As concerns dueling. This pastime is as common in Austria to-day as it is in France. But with this difference, that here in the Austrian States the duel is dangerous, while in France it is not. Here it is tragedy, in France it is comedy; here it is a solemnity, there it is monkey-shines; here the duelist risks his life, there he does not even risk his shirt. Here he fights with pistol or sabre, in France with a hair-pin—a blunt one. Here the desperately wounded man tries to walk to the hospital; there they paint the scratch so that they can find it again, lay the sufferer on a stretcher, and conduct him off the field with a band of music.
At the end of a French duel the pair hug and kiss and cry, and praise each other’s valor; then the surgeons make an examination and pick out the scratched one, and the other one helps him onto the litter and pays his fare; and in return the scratched one treats to champagne and oysters in the evening, and then “the incident is closed,” as the French say. It is all polite, and gracious, and pretty and impressive. At the end of an Austrian duel the antagonist that is alive gravely offers his hand to the other man, utters some phrases of courteous regret, then bids him good-bye and goes his way, and that incident also is closed. The French duelist is painstakingly protected from danger, by the rules of the game. His antagonist’s weapon cannot reach so far as his body; if he get a scratch it will not be above his elbow. But in Austria the rules of the game do not provide against danger, they carefully provide
for
it, usually. Commonly the combat must be kept up until one of the men is disabled; a non-disabling slash or stab does not retire him.

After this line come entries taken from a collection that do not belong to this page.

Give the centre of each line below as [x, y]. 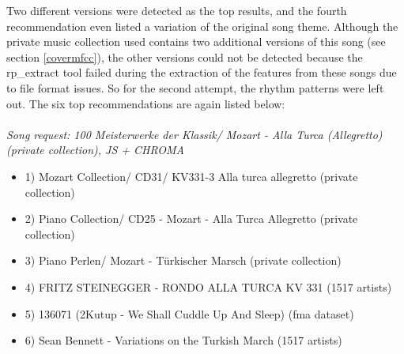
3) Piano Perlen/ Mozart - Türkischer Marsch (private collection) [183, 260]
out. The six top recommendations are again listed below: [146, 103]
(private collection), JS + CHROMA [96, 150]
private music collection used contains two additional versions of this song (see [196, 41]
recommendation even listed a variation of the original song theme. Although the [202, 26]
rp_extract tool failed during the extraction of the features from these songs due [202, 72]
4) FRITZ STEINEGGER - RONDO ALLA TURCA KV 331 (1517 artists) [208, 286]
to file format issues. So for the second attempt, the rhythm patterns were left [195, 87]
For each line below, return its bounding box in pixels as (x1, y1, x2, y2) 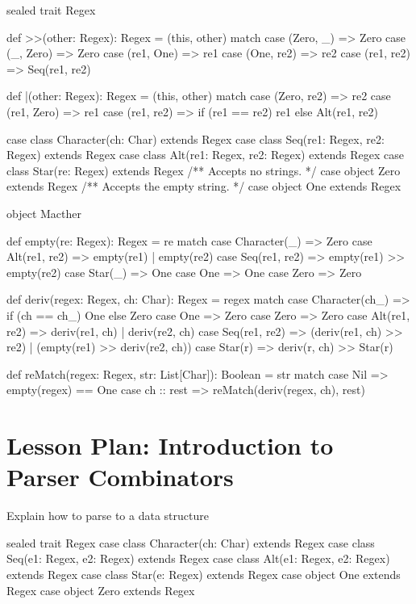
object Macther (6, 204, 81, 221)
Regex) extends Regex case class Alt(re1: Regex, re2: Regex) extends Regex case (6, 146, 404, 163)
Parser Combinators (6, 460, 234, 493)
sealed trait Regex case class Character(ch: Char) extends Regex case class (6, 534, 375, 551)
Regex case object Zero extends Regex (6, 581, 195, 598)
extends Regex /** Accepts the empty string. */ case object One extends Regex (6, 178, 401, 195)
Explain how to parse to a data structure (6, 507, 209, 524)
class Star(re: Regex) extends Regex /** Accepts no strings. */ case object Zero (6, 161, 401, 178)
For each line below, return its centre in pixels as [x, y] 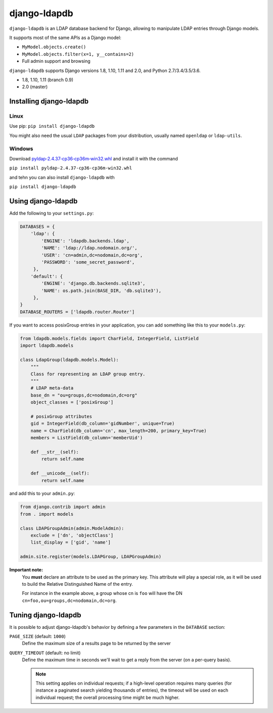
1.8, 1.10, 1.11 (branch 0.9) [48, 80]
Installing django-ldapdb [49, 101]
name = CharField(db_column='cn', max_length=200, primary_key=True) [119, 431]
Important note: [26, 570]
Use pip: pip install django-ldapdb [52, 126]
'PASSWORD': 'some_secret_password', [88, 262]
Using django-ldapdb [43, 201]
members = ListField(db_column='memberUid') [87, 438]

For a matter of three months I watched the Viennese journals, and whenever a duel was reported in their telegraphic columns I scrap-booked it. By this record I find that dueling in Austria is not confined to journalists and old maids, as in France, but is indulged in by military men, journalists, students, physicians, lawyers, members of the legislature, and even the Cabinet, the Bench and the police. Dueling is forbidden by law; and so it seems odd to see the makers and administrators of the laws dancing on their work in this way. Some months ago Count Badeni, at that time chief of the Government, fought a pistol-duel here in the capital city of the Empire with representative Wolf, and both of those distinguished Christians came near getting turned out of the Church—for the Church as well as the State forbids dueling.

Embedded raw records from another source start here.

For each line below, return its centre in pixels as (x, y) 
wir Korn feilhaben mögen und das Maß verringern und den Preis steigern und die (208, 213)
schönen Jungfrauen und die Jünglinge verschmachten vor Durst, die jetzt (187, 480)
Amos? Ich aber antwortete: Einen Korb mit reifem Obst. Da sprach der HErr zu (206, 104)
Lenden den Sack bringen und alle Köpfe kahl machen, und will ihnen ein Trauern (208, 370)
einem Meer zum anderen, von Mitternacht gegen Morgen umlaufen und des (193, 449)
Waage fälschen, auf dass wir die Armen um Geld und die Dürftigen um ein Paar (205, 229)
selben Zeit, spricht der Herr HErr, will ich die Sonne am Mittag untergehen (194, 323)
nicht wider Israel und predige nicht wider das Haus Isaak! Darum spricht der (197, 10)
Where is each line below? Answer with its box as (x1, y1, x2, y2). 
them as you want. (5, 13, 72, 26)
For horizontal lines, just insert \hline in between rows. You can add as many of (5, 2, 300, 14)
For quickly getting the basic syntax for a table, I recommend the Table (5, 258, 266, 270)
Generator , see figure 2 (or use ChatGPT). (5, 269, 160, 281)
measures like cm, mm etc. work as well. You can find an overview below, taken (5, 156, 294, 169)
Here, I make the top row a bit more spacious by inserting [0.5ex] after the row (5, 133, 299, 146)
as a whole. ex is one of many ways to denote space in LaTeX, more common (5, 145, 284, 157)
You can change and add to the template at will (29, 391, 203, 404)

In one case, lately, in Hungary, the police interfered and stopped a duel after the first innings. This was a sabre-duel between the chief of police and the city attorney. Unkind things were said about it by the newspapers. They said the police remembered their duty uncommonly well when their own officials were the parties concerned in duels. But I think
the underlings showed good bread-and-butter judgment. If their superiors had carved each other well, the public would have asked Where were the police? and their places would have been endangered; but custom does not require them to be around where mere unofficial citizens are explaining a thing with sabres.
There was another duel—a double duel—going on in the immediate neighborhood at the time, and in this case the police obeyed custom and did not disturb it. Their bread and butter was not at stake there. In this duel a physician fought a couple of surgeons, and wounded both—one of them lightly, the other seriously. An undertaker wanted to keep people from interfering, but that was quite natural again.
Selecting at random from my record, I next find a duel at Tarnopol between military men. An officer of the Tenth Dragoons charged an officer of the Ninth Dragoons with an offence against the laws of the card-table. There was a defect or a doubt somewhere in the matter, and this had to be examined and passed upon by a Court of Honor. So the case was sent up to Lemberg for this purpose. One would like to know what the defect was, but the newspaper does not say. A man here who has fought many duels and has a graveyard, says that probably the matter in question was as to whether the accusation was true or not; that if the charge was a very grave one—cheating, for instance—proof of its truth would rule the guilty officer out of the field of honor; the Court would not allow a gentleman to fight with such a person. You see what a solemn thing it is; you see how particular they are; any little careless act can lose you your privilege of getting yourself shot, here. The Court seems to have gone into the matter in a searching and careful fashion, for several months elapsed before it reached a decision. It then sanctioned a duel and the accused killed his accuser.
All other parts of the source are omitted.